The highest SBA GMTs against strain 44/76 at 6 weeks after the booster dose were observed in the group receiving three doses of MenBvac plus one dose of MeNZB and in the group receiving three doses of MeNZB plus one dose of MenBvac.

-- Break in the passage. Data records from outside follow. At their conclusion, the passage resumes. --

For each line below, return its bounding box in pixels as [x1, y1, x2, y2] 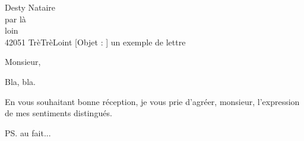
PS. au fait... [5, 126, 51, 139]
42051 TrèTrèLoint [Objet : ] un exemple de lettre [5, 35, 186, 48]
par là [5, 12, 26, 25]
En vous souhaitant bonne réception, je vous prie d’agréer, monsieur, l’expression [5, 95, 300, 107]
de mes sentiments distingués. [5, 107, 112, 119]
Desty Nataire [5, 1, 56, 13]
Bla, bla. [5, 75, 36, 87]
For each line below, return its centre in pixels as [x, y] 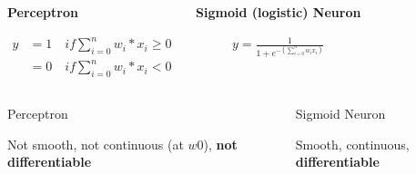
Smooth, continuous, [352, 144]
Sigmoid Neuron [340, 114]
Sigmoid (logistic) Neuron [279, 12]
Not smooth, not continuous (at [96, 144]
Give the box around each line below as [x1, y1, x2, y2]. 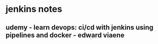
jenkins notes [5, 3, 62, 15]
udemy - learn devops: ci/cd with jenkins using [5, 23, 154, 32]
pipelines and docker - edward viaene [5, 31, 125, 39]
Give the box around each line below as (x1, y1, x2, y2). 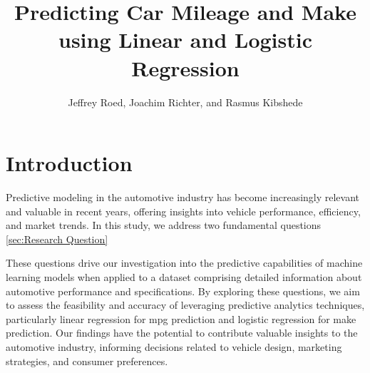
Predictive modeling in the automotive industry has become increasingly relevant (6, 190, 360, 205)
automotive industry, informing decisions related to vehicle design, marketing (6, 339, 342, 354)
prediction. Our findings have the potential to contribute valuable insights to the (6, 325, 358, 340)
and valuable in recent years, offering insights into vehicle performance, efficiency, (6, 203, 361, 218)
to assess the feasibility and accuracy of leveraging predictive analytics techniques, (6, 297, 365, 312)
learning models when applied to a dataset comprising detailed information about (6, 270, 362, 284)
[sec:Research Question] (6, 231, 108, 246)
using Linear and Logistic (58, 25, 312, 54)
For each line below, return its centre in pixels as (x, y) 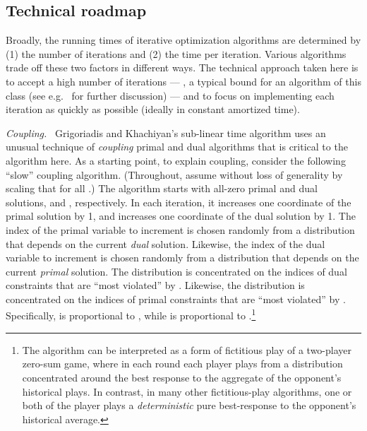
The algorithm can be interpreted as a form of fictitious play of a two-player (187, 349)
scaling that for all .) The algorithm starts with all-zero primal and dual (162, 188)
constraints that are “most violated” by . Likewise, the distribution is (155, 285)
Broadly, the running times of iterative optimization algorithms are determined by (183, 40)
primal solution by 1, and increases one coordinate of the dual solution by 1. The (181, 216)
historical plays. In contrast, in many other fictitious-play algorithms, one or (187, 391)
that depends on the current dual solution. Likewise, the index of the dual (166, 243)
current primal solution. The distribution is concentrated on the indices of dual (176, 271)
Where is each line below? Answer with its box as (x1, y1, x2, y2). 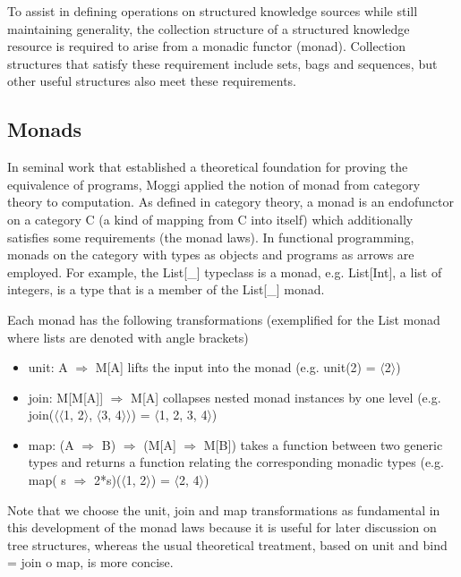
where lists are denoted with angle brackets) (7, 327, 249, 346)
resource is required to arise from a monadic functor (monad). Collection (7, 37, 406, 55)
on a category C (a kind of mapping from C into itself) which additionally (7, 209, 414, 228)
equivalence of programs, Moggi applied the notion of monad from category (7, 174, 421, 193)
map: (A (28, 435, 74, 454)
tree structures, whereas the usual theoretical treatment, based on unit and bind (7, 535, 448, 554)
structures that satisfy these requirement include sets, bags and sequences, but (7, 54, 438, 72)
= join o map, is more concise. (7, 553, 174, 572)
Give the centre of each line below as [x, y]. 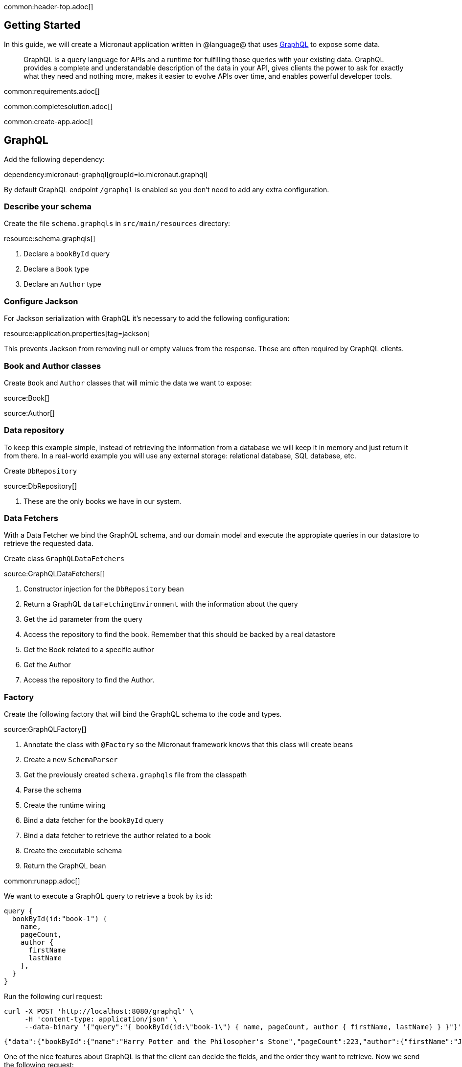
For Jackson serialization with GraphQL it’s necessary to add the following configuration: [147, 318]
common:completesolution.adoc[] [58, 106]
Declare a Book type [56, 269]
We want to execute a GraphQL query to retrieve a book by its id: [108, 896]
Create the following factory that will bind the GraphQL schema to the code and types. [143, 714]
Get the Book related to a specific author [89, 650]
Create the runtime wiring [65, 805]
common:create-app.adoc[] [48, 121]

After the booster dose the proportions of subjects with SBA titers of ≥4 against strain 44/76 ranged from 67% in the group receiving three doses of MeNZB plus one dose of MenBvac to 85% in the group receiving three doses of MenBvac plus one dose of MeNZB group (Table 4).
TABLE 4.
SBA GMTs, percentage of subjects with SBA titers of ≥4, ELISA IgG GMCs against OMVs and opsonophagocytic GMTs, against strain 44/76 before and after a booster dose
| Regimen | No. of subjects
|
SBA GMT (95% CI)
|
% Subjects with SBA titers of ≥4 (95% CI)
|
ELISA GMC (U/ml [95% CI])
|
Opsonophagocytic GMT (95% CI)
|
|||||
|---|---|---|---|---|---|---|---|---|---|---|
| Before fourth dose | 6 wk after fourth dose | Before fourth dose | 6 wk after fourth dosea | Before fourth dose | 6 wk after fourth dose | Before fourth dose | 6 wk after fourth dose | Before fourth dose | 6 wk after fourth dose | |
| Four doses MenBvac | 6 | 6 | 2.8 (0.98-8.2) | 11 (3.1-42) | 50 (12-88) | 83 (36-100) | 295 (145-600) | 1,625 (889-2,968) | 7.1 (1.9-26) | 81 (34-191) |
| Three doses MenBvac + one dose MeNZB | 13 | 13 | 4.5 (2.2-9.2) | 19 (7.7-46) | 62 (32-86) | 85 (55-98) | 358 (221-581) | 1,323 (879-1,993) | 17 (6.9-41) | 103 (58-186) |
| Four doses MeNZB | 5 | 5 | 5.3 (1.7-17) | 11 (2.5-44) | 60 (15-95) | 80 (28-99) | 339 (156-740) | 819 (423-1,584) | 21 (5.0-89) | 56 (22-143) |
| Three doses MeNZB + one dose MenBvac | 9 | 9 | 4.7 (2.0-11) | 19 (6.4-54) | 56 (21-86) | 67 (30-93) | 229 (128-410) | 1,851 (1,132-3,028) | 5.0 (1.7-15) | 75 (37-151) |
| Four doses combined vaccine | 19 | 19 | 2.4 (1.3-4.4) | 7.2 (3.4-15) | 42 (20-67) | 68 (43-87) | 343 (230-512) | 1,247 (889-1,749) | 10 (4.9-22) | 66 (41-108) |
The fourth dose was given as booster dose 1 year after the primary vaccination.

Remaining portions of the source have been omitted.